To address this ecological crisis, the State Water Resources Control Board developed a plan to restore the San Francisco Bay Delta — the largest freshwater estuary on the Pacific coast of the Americas. The plan, developed through a decade of research and extensive public outreach, would increase fresh water flows through the Lower San Joaquin River and its tributaries, including the Tuolumne River, from which San Francisco gets its water.

Shockingly, San Francisco's water agency has sided with the Trump administration to oppose the Bay-Delta restoration plan — even though the science is clear that we can protect water supplies for San Francisco and revive our waterways.

After years of work by dozens of environmental, fishing, labor and other groups, including the Sierra Club, the San Francisco Board of Supervisors finally weighed in on the State Water Board’s Bay-Delta Plan to require increased freshwater flows.

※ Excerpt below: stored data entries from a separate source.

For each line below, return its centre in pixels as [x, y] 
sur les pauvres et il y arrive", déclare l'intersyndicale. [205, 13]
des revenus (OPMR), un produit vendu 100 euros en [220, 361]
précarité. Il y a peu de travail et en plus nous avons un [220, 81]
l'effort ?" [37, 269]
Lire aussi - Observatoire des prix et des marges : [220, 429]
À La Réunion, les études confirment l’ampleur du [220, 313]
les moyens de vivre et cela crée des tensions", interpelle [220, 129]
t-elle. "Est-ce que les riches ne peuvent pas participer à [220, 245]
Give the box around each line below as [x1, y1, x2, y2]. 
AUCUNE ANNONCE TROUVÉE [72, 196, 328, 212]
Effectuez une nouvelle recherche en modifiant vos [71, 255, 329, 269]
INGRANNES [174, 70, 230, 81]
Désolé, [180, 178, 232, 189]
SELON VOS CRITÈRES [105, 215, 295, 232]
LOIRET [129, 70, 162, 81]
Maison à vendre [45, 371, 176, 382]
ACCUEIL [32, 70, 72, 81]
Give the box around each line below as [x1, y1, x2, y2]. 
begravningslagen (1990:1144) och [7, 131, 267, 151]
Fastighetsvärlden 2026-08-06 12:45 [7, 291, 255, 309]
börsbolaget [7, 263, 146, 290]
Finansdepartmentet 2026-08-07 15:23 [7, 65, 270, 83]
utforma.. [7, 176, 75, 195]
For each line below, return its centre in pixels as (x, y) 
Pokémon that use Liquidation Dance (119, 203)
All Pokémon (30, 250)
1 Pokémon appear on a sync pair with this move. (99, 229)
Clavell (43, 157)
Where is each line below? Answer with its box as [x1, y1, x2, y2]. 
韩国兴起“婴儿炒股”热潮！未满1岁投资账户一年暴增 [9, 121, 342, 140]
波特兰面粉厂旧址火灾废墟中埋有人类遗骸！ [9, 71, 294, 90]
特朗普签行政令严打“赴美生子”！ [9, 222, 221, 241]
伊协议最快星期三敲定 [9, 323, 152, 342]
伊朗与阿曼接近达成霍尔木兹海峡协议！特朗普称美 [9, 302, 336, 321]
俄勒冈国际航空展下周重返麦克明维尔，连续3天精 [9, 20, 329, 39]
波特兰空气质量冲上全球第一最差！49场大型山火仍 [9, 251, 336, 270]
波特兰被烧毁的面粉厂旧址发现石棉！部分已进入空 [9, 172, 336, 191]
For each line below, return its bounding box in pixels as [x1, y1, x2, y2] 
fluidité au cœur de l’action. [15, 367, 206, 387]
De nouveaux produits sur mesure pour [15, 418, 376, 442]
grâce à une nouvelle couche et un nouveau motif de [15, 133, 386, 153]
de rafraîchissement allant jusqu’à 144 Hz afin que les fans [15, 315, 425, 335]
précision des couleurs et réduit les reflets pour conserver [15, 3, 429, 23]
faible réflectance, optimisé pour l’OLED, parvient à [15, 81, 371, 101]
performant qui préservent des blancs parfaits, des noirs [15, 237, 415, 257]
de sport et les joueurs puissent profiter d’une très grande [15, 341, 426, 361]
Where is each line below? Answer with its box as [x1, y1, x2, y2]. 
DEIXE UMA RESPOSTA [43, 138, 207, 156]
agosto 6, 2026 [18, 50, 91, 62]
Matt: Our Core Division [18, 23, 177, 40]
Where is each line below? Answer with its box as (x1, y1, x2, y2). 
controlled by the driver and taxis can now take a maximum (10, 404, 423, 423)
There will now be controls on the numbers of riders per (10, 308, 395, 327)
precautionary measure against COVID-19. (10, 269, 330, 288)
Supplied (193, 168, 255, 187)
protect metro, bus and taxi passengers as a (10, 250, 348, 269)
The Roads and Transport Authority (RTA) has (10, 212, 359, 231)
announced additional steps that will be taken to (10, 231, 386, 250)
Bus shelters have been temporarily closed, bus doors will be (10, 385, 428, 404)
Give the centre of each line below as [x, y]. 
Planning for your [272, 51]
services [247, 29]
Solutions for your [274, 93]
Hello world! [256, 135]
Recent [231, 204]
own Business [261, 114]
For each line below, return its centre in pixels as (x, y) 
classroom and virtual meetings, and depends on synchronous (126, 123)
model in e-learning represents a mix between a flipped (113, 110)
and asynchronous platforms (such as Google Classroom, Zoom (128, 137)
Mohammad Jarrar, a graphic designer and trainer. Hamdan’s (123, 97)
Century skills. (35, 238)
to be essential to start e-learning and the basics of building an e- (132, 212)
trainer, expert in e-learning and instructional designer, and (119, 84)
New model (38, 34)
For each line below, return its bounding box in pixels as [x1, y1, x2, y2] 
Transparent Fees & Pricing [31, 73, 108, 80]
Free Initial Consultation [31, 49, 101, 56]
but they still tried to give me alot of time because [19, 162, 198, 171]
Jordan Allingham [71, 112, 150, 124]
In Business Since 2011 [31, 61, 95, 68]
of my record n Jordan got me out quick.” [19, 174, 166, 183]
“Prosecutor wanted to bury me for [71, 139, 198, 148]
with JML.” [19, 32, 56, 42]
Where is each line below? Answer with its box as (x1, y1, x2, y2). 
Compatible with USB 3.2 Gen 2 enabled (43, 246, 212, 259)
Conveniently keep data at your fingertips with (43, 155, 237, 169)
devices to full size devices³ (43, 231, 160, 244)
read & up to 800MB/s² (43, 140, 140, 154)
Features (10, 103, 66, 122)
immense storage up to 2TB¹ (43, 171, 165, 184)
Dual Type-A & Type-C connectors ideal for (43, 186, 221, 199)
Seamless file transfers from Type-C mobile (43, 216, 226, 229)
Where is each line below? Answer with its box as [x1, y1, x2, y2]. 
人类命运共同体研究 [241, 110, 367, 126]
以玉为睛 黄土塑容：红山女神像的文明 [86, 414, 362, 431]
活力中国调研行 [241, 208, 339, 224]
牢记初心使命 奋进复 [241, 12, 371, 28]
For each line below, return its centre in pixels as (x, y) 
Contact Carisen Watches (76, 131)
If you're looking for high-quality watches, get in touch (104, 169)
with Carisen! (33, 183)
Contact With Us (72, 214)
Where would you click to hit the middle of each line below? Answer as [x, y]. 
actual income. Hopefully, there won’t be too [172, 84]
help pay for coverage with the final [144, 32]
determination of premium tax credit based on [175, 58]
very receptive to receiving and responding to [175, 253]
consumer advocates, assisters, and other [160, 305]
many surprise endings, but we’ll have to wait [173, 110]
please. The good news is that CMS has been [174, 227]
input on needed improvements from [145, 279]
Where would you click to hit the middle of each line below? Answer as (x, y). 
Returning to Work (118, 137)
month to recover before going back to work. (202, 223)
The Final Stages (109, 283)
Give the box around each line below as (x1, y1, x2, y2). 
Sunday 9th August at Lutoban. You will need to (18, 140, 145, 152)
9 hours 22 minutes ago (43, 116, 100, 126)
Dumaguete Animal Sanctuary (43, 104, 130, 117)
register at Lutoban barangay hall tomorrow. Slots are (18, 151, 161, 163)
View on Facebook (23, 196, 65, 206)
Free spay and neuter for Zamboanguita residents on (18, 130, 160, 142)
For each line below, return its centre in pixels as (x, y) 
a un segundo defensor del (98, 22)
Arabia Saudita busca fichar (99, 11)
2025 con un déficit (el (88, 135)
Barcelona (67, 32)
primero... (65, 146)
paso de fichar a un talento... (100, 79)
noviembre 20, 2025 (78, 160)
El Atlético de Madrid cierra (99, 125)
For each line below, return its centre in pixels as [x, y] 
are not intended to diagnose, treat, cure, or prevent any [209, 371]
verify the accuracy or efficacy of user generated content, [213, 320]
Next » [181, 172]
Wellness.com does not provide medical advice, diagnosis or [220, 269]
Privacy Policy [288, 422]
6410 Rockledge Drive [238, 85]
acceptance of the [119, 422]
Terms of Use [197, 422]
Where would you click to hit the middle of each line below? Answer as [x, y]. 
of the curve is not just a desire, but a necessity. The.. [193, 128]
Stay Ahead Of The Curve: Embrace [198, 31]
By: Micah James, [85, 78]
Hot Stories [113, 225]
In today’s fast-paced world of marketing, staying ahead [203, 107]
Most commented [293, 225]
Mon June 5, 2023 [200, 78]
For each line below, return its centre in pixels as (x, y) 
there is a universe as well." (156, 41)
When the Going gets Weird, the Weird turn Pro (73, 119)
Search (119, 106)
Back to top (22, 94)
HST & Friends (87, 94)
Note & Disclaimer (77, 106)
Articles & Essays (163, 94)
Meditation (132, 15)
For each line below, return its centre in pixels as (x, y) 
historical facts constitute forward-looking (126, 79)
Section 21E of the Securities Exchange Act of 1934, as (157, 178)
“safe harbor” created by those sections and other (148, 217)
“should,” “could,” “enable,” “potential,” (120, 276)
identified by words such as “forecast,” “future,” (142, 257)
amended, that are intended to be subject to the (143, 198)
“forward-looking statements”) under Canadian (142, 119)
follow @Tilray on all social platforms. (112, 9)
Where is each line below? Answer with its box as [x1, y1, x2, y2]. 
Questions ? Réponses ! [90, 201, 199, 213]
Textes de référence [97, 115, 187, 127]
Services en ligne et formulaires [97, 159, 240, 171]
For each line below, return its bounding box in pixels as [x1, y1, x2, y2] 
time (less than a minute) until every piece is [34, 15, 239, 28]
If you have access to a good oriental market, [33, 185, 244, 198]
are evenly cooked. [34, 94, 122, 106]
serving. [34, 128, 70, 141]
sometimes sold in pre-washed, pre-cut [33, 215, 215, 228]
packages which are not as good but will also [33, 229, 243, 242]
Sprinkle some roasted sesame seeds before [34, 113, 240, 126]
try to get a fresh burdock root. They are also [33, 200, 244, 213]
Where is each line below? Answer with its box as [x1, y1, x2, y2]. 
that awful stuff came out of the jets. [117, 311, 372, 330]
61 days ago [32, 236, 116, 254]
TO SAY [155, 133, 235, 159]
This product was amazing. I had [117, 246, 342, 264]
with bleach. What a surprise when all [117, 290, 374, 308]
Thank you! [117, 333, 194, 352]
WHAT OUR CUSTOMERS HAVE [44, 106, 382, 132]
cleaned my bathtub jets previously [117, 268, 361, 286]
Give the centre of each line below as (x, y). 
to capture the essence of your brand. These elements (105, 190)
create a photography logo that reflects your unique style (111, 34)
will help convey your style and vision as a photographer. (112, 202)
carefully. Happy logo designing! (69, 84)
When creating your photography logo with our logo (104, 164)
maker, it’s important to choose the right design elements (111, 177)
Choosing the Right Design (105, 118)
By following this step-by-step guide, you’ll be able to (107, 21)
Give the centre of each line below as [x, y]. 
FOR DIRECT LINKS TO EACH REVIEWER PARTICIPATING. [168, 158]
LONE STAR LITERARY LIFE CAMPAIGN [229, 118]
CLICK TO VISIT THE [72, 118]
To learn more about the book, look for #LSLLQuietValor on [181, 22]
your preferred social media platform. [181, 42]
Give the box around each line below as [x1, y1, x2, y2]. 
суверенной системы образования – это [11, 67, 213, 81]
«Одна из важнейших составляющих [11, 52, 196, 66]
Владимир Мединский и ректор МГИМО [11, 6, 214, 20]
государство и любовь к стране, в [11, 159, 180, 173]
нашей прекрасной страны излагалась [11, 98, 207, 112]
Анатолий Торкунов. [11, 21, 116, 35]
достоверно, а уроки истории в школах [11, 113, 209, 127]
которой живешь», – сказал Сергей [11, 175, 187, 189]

On October 30th, Supervisor Aaron Peskin, with co-sponsors Mandelman, Kim, and Brown, put forward a resolution in support of the Bay-Delta Plan. In consultation with the SFPUC, the resolution was amended to allow the agency to negotiate with the State Water Board over the City’s water allocations. The supervisors then approved the resolution unanimously.

But the celebration didn’t last long, as Mayor London Breed was quick to veto the resolution, saying she “wouldn’t support a state river restoration plan that would mean giving up some of the city’s pristine Hetch Hetchy water” and that “the SFPUC should not be handicapped by environmental concerns,” according to the San Francisco Chronicle. It could be possible to override the veto, but it would require eight of the eleven supervisors.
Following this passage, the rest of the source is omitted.